This task asks for the lines from the one with "this: I decided" to the final line below, repeated exactly, with pictures omitted.

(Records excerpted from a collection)
>>>>>

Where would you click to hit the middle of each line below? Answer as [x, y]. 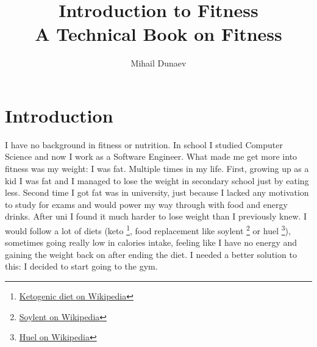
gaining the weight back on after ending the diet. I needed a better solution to [151, 254]
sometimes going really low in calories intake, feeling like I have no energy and [151, 242]
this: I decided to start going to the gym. [81, 266]
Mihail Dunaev [158, 63]
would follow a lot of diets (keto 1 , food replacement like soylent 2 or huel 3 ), [148, 230]
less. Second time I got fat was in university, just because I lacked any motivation [157, 192]
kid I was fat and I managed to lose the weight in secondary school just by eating [157, 180]
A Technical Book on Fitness [158, 34]
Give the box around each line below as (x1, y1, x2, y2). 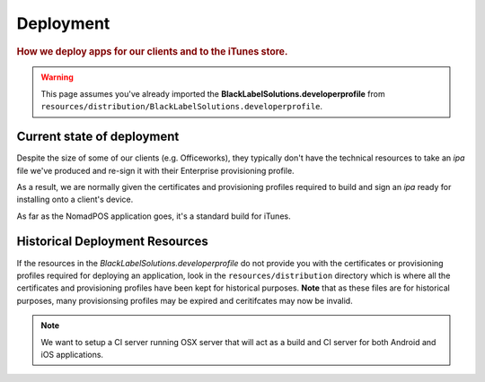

<<<<<

### Written response
this: I decided to start going to the gym. [81, 266]
Mihail Dunaev [158, 63]
would follow a lot of diets (keto 1 , food replacement like soylent 2 or huel 3 ), [148, 230]
less. Second time I got fat was in university, just because I lacked any motivation [157, 192]
kid I was fat and I managed to lose the weight in secondary school just by eating [157, 180]
A Technical Book on Fitness [158, 34]
Give the box around each line below as (x1, y1, x2, y2). 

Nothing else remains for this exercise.